[Items listed in a dataset]
---+---
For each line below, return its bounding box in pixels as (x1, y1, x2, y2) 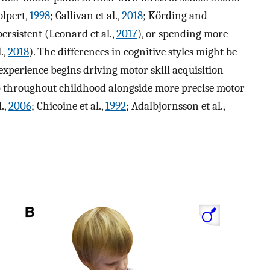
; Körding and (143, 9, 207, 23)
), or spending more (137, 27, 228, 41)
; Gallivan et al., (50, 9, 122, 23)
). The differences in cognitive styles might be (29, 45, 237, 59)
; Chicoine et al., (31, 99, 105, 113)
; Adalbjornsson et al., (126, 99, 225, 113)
---+---
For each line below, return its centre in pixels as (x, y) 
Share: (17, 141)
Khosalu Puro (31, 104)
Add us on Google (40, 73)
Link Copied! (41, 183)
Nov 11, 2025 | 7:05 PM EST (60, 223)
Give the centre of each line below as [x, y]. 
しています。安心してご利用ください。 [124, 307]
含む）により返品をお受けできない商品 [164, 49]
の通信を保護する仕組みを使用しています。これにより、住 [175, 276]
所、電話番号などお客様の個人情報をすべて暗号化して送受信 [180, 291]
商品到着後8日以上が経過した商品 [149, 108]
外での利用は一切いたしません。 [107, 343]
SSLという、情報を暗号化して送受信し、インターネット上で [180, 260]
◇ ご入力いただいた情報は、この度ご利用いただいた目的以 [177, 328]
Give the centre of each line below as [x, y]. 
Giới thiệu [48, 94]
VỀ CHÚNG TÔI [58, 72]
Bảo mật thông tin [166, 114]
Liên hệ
---+---
§ **WHAT YOU SHOULD DO**:
Your task is to restate, word for word, only those lines above that fall between the line holding "For each line below, return its centre" and the line holding "の通信を保護する仕組みを使用しています。これにより、住 [175, 276]", inclusive.

§ **RESULT OF THIS TASK**:
For each line below, return its centre in pixels as (x, y) 
Share: (17, 141)
Khosalu Puro (31, 104)
Add us on Google (40, 73)
Link Copied! (41, 183)
Nov 11, 2025 | 7:05 PM EST (60, 223)
Give the centre of each line below as [x, y]. 
しています。安心してご利用ください。 [124, 307]
含む）により返品をお受けできない商品 [164, 49]
の通信を保護する仕組みを使用しています。これにより、住 [175, 276]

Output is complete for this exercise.